Hinckley’s retro bandwagon rolls on with another old-skool dirtbike. Is it ‘meh’ or is it ‘wow’?
When we were lads, a ‘scrambler’ was what your mad old uncle called a motocross bike. “Check mah new scrambler out son!” he’d shout as he careered across a field on a Maico 490, slightly pissed on Christmas brandy. The mad old loon would be spinning in his grave now though, if he saw some of the soft, fat, trendy roadbikes lumbering about East London under the ‘Scrambler’ moniker.
This might be a bit different though. Triumph’s just unveiled its new 1200 Scrambler, and it looks a bit of alright. ‘Meh’ stuff first – it weighs 205/207 kilos dry, which will sting when it lands on your face halfway round a Boxing Day Hare and Hounds. And it’s powered by the steady old 1200 Bonneville parallel twin, in a special 90bhp Scrambler tune.

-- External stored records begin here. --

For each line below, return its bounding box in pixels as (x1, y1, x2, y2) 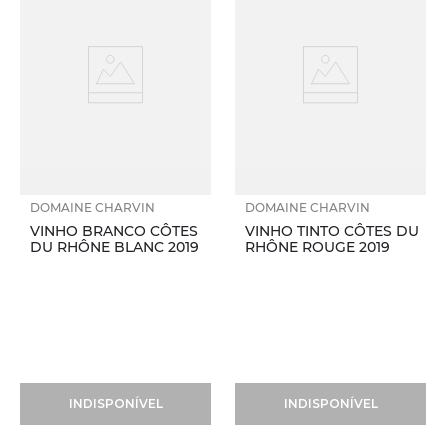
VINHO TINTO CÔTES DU (245, 222, 419, 241)
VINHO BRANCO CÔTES (30, 222, 198, 241)
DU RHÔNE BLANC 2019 (30, 238, 199, 257)
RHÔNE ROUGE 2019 (245, 238, 390, 257)
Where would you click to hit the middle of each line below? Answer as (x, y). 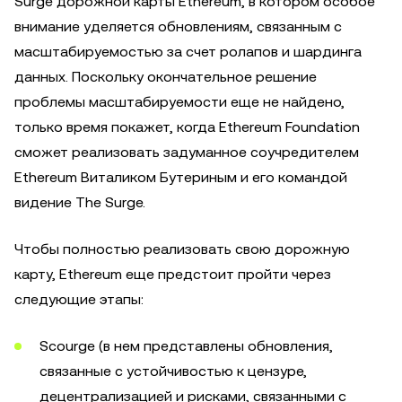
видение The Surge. (80, 202)
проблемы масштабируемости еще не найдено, (179, 102)
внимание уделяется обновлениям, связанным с (178, 26)
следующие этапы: (79, 299)
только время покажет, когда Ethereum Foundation (187, 127)
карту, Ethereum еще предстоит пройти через (173, 274)
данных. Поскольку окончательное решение (166, 77)
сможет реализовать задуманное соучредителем (187, 152)
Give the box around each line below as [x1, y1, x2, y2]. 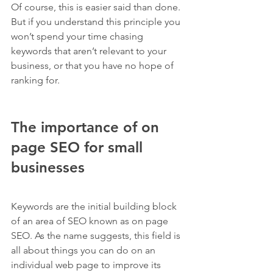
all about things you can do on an [11, 244, 158, 257]
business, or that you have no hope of [11, 60, 176, 72]
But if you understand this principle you [11, 16, 183, 28]
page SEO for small [11, 138, 147, 157]
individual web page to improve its [11, 259, 163, 271]
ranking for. [11, 74, 60, 87]
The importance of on [11, 118, 163, 136]
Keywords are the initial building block [11, 200, 179, 213]

So far, so ‘not Xmas brandy/Maico 490’. But it gets better from there to be honest. We quite like the looks, in a stereotypical Steve McQueen Great Escape kinda way. What we really like though is the back end, with a pair of long-travel Öhlins piggyback shocks and a natty alloy swingarm. Yes we do. And the Brembo M50 calipers up front get the thumbs-up too. Showa USD forks seem decent enough, and it comes with a load of IMU-based traction control stuff which will keep the newbies out of the ditches a bit longer.

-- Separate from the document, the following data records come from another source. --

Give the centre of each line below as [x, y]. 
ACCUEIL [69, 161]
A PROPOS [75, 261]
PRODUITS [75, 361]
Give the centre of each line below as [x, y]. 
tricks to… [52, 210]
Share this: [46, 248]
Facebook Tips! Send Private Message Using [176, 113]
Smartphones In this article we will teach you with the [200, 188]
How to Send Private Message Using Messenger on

The 21-inch front wheel will let you fit proper dirt rubber, should ye fancy a bit of the real filthy stuff, and there’s decent ground clearance underneath the trendy sump bash plate (you’ll need to pull that close-fitting front mudguard off sharpish though).

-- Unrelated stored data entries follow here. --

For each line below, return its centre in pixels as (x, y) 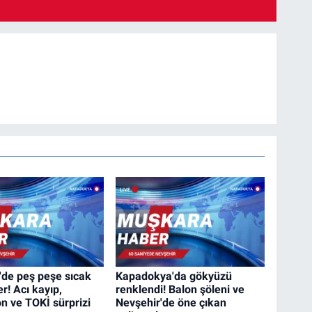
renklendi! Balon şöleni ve (180, 290)
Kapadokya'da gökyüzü (174, 276)
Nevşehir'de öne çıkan (171, 303)
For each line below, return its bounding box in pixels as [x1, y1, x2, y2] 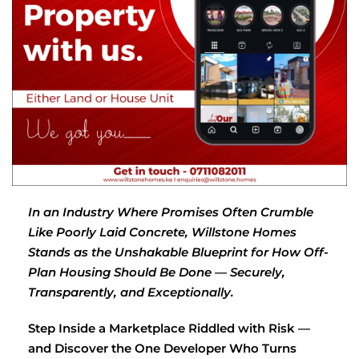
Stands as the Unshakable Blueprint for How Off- [28, 244, 329, 260]
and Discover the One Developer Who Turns [28, 341, 296, 356]
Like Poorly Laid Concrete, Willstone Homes [28, 224, 296, 240]
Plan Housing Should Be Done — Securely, [28, 264, 285, 280]
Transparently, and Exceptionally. [28, 284, 234, 300]
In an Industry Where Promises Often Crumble [28, 204, 313, 220]
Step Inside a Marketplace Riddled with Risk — [28, 321, 310, 336]

A built-in Bluetooth GoPro camera control is kinda neat we guess, and the usual current Triumph tech smorgasbord of USB socket, backlit switchgear, optional tyre pressure monitoring, keyless ignition, cuddly toy are all present and correct too. Not that yer old uncle never needed any of that stuff to have fun.
The Scrambler 1200 comes in two forms – XE and XC. Confusingly the XC is the less offroady version – it’s the XE which gets the extra ‘offroad pro’ riding mode and an IMU based rider aids package, as well as heated grips, longer swingarm, and 50mm more suspension travel at both ends. Handguards and gold forks are the quick and easy way to tell the posh XE apart.
No word on price as yet – but the Scrambler 1200 will be launched in December, and we’ll no doubt tell ye more about it (and its similarity, or otherwise, to a Maico 490) then!